* [What is expected] When you write out the listing, keep each word exactly as it stands but include none of its images.

Provided data: Begin

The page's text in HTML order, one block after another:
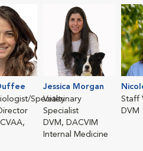
Specialty
Jessica Morgan
Veterinary
Specialist
DVM, DACVIM
Internal Medicine
Staff
DVM
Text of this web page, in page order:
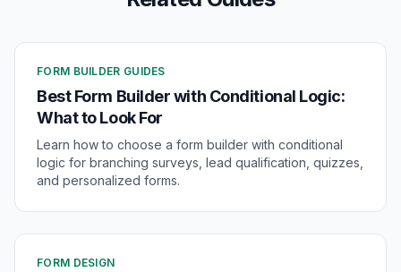
FORM BUILDER GUIDES
Best Form Builder with Conditional Logic:
What to Look For
Learn how to choose a form builder with conditional
logic for branching surveys, lead qualification, quizzes,
and personalized forms.
FORM DESIGN
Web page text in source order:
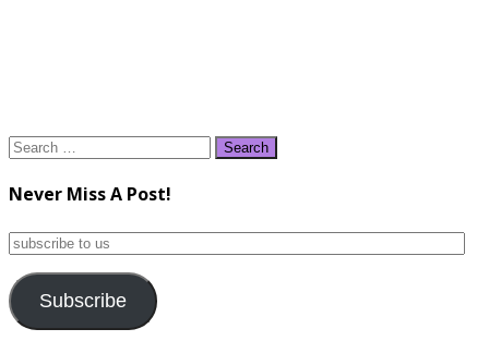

Provided data: End

* [Finished exercise]
The page's text in HTML order, one block after another:
Specialty
Jessica Morgan
Veterinary
Specialist
DVM, DACVIM
Internal Medicine
Staff
DVM
Text of this web page, in page order:
FORM BUILDER GUIDES
Best Form Builder with Conditional Logic:
What to Look For
Learn how to choose a form builder with conditional
logic for branching surveys, lead qualification, quizzes,
and personalized forms.
FORM DESIGN
Web page text in source order:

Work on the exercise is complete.